*WHAT YOU WILL DO*
Transcribe the following entries letter for letter, without the pictures.

(Data extracted from a collection)
+-------+

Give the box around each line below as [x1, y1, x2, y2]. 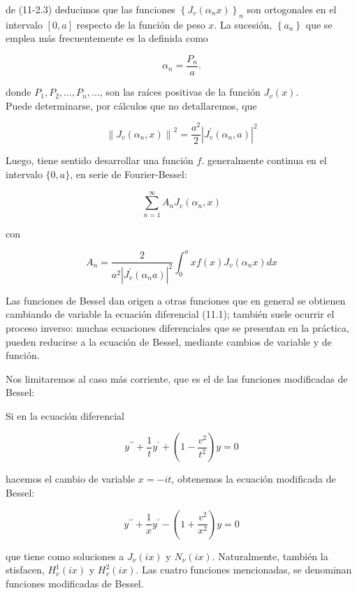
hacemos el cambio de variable [6, 471, 136, 486]
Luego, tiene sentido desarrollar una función [6, 153, 194, 168]
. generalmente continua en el [201, 153, 327, 168]
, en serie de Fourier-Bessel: [70, 166, 187, 181]
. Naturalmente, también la [212, 548, 328, 563]
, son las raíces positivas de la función [99, 85, 261, 99]
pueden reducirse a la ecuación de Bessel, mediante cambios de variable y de [6, 334, 332, 349]
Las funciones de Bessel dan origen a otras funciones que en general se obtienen [6, 293, 346, 307]
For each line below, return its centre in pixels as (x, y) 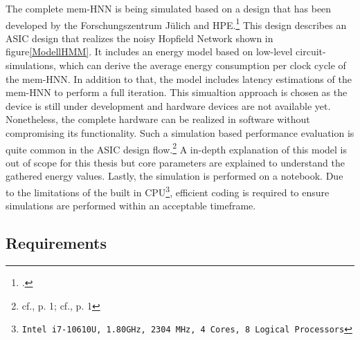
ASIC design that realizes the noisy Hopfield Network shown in (139, 38)
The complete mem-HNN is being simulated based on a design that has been (169, 8)
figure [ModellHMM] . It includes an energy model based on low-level (149, 51)
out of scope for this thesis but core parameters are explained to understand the (175, 162)
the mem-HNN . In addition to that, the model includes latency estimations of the (179, 78)
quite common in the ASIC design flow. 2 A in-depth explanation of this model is (176, 148)
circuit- (311, 51)
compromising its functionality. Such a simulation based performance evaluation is (180, 133)
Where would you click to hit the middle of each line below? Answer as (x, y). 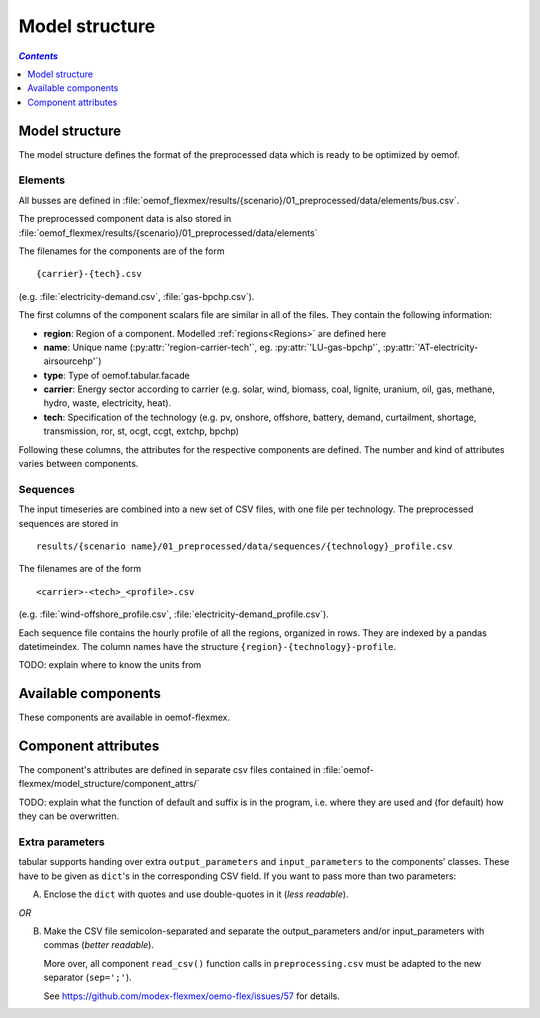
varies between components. (78, 464)
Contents (38, 56)
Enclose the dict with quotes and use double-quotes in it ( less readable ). (196, 894)
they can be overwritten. (69, 816)
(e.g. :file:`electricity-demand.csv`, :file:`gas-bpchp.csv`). (136, 296)
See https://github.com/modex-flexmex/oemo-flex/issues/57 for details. (191, 996)
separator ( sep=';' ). (87, 977)
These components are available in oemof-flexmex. (124, 717)

+-------+

*YOUR RESPONSE*
Give the box around each line below as [x1, y1, x2, y2]. 
hacemos el cambio de variable [6, 471, 136, 486]
Luego, tiene sentido desarrollar una función [6, 153, 194, 168]
. generalmente continua en el [201, 153, 327, 168]
, en serie de Fourier-Bessel: [70, 166, 187, 181]
. Naturalmente, también la [212, 548, 328, 563]
, son las raíces positivas de la función [99, 85, 261, 99]
pueden reducirse a la ecuación de Bessel, mediante cambios de variable y de [6, 334, 332, 349]
Las funciones de Bessel dan origen a otras funciones que en general se obtienen [6, 293, 346, 307]
For each line below, return its centre in pixels as (x, y) 
ASIC design that realizes the noisy Hopfield Network shown in (139, 38)
The complete mem-HNN is being simulated based on a design that has been (169, 8)
figure [ModellHMM] . It includes an energy model based on low-level (149, 51)
out of scope for this thesis but core parameters are explained to understand the (175, 162)
the mem-HNN . In addition to that, the model includes latency estimations of the (179, 78)
quite common in the ASIC design flow. 2 A in-depth explanation of this model is (176, 148)
circuit- (311, 51)
compromising its functionality. Such a simulation based performance evaluation is (180, 133)
Where would you click to hit the middle of each line below? Answer as (x, y). 
varies between components. (78, 464)
Contents (38, 56)
Enclose the dict with quotes and use double-quotes in it ( less readable ). (196, 894)
they can be overwritten. (69, 816)
(e.g. :file:`electricity-demand.csv`, :file:`gas-bpchp.csv`). (136, 296)
See https://github.com/modex-flexmex/oemo-flex/issues/57 for details. (191, 996)
separator ( sep=';' ). (87, 977)
These components are available in oemof-flexmex. (124, 717)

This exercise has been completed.